What is needed is an exact reproduction of the lines in the records below, starting at the line with "尤其是那些准备冲刺四六级、雅思托福的兄弟姐妹" and ending at the line with "Tastatursprog Nordisk", both included, and nothing else; pictures stay out.

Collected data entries
=-=-=-=-=

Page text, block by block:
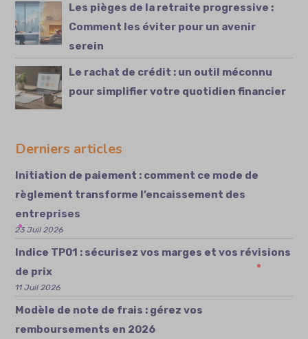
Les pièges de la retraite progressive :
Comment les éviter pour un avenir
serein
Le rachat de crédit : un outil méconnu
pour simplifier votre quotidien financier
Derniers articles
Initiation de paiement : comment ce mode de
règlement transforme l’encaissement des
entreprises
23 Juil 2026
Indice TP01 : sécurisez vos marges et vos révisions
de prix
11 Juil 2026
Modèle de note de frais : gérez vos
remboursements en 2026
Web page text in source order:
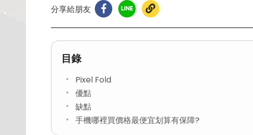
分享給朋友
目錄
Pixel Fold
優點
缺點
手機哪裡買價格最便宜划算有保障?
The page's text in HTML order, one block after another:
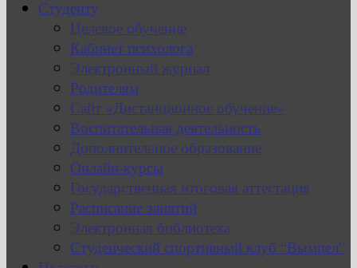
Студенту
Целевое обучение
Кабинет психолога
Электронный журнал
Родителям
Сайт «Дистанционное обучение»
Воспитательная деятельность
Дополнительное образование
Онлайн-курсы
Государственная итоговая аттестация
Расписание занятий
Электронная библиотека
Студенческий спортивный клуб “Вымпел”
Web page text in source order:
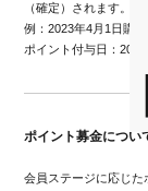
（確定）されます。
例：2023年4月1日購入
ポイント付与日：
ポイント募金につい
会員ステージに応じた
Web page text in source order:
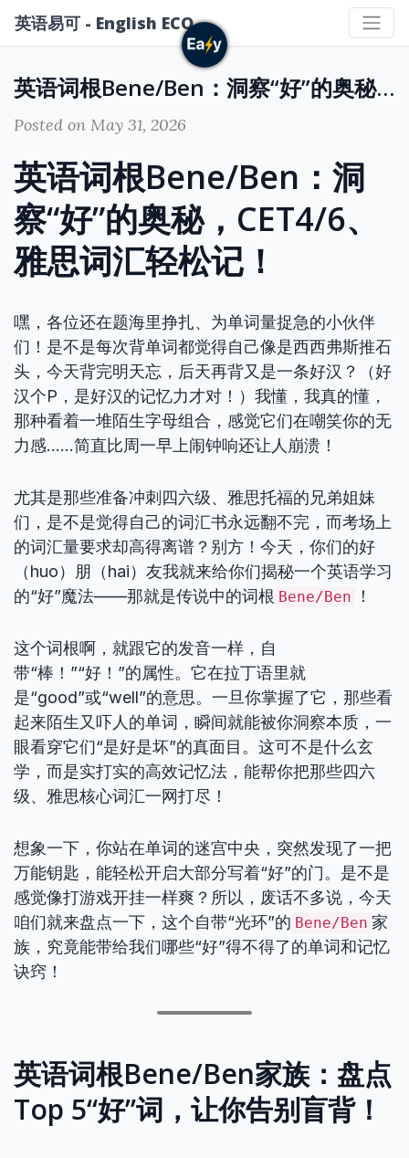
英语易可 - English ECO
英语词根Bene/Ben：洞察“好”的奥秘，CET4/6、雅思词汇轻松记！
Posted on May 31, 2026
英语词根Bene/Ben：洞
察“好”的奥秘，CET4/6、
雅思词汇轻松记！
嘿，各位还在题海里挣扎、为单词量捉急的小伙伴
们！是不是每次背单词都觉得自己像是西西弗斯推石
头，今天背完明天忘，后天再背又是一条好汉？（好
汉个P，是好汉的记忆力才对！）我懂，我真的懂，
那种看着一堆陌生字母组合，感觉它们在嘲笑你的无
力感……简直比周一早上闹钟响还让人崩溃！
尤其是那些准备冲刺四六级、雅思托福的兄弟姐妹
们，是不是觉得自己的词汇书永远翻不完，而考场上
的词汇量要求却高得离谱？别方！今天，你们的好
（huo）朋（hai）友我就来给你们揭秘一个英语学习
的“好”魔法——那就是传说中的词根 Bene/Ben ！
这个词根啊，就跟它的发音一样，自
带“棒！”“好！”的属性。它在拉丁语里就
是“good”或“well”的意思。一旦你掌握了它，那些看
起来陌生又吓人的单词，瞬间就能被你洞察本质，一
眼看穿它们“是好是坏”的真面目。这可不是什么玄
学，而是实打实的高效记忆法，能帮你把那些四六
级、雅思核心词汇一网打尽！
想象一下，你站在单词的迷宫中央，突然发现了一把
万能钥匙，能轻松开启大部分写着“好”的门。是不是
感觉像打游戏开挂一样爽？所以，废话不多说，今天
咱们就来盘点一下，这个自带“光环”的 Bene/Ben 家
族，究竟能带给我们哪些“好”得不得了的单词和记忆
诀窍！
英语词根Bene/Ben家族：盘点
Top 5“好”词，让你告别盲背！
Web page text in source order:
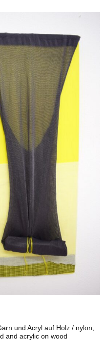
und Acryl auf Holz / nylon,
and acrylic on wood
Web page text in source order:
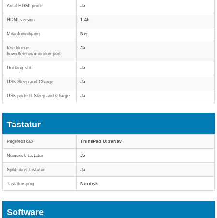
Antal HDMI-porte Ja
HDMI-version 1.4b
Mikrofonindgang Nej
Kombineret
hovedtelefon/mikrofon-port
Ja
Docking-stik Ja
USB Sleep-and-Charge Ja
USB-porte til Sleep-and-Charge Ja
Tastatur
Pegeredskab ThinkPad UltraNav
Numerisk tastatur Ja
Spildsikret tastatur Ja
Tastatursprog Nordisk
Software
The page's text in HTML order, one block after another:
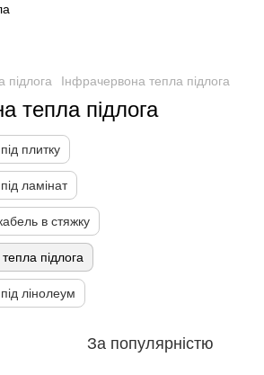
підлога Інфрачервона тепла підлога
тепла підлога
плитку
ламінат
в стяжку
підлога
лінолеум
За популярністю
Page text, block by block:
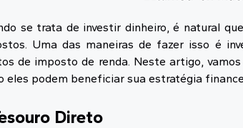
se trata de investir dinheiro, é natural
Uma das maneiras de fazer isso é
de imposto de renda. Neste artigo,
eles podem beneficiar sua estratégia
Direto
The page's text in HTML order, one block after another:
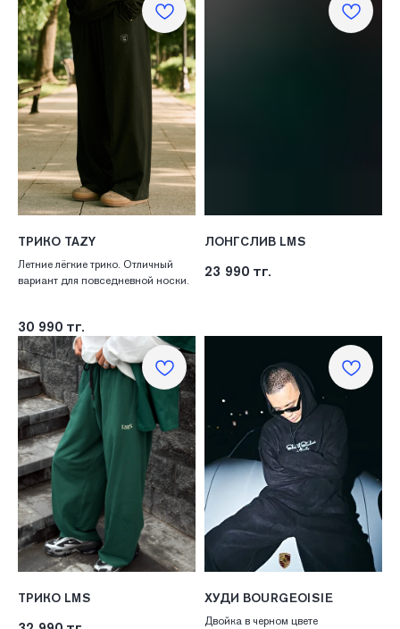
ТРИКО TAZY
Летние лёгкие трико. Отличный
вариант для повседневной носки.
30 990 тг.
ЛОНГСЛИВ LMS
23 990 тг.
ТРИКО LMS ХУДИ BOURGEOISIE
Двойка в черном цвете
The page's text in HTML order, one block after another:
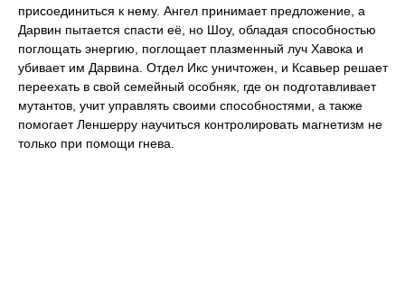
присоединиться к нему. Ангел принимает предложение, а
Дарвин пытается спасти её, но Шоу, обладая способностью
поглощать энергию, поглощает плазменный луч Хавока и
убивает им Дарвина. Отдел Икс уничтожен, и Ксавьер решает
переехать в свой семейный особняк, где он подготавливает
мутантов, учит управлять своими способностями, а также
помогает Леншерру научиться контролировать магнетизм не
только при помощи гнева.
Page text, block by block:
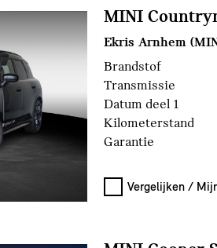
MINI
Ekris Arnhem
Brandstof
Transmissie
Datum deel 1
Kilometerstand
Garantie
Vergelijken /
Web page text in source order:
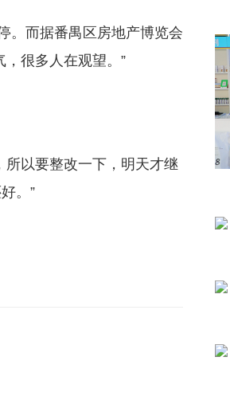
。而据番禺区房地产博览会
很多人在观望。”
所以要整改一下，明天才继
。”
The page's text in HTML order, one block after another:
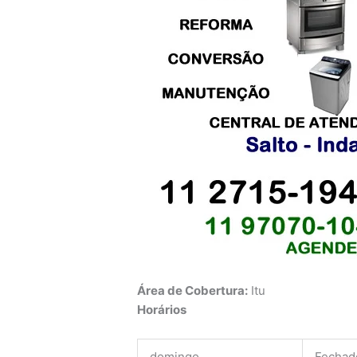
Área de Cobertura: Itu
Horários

=-=-=-=-=

▶ [Result below]:
尤其是那些准备冲刺四六级、雅思托福的兄弟姐妹
们，是不是觉得自己的词汇书永远翻不完，而考场上
的词汇量要求却高得离谱？别方！今天，你们的好
（huo）朋（hai）友我就来给你们揭秘一个英语学习
的“好”魔法——那就是传说中的词根 Bene/Ben ！
这个词根啊，就跟它的发音一样，自
带“棒！”“好！”的属性。它在拉丁语里就
是“good”或“well”的意思。一旦你掌握了它，那些看
起来陌生又吓人的单词，瞬间就能被你洞察本质，一
眼看穿它们“是好是坏”的真面目。这可不是什么玄
学，而是实打实的高效记忆法，能帮你把那些四六
级、雅思核心词汇一网打尽！
想象一下，你站在单词的迷宫中央，突然发现了一把
万能钥匙，能轻松开启大部分写着“好”的门。是不是
感觉像打游戏开挂一样爽？所以，废话不多说，今天
咱们就来盘点一下，这个自带“光环”的 Bene/Ben 家
族，究竟能带给我们哪些“好”得不得了的单词和记忆
诀窍！
英语词根Bene/Ben家族：盘点
Top 5“好”词，让你告别盲背！
Web page text in source order:
und Acryl auf Holz / nylon,
and acrylic on wood
Web page text in source order:
Antal HDMI-porte Ja
HDMI-version 1.4b
Mikrofonindgang Nej
Kombineret
hovedtelefon/mikrofon-port
Ja
Docking-stik Ja
USB Sleep-and-Charge Ja
USB-porte til Sleep-and-Charge Ja
Tastatur
Pegeredskab ThinkPad UltraNav
Numerisk tastatur Ja
Spildsikret tastatur Ja
Tastatursprog Nordisk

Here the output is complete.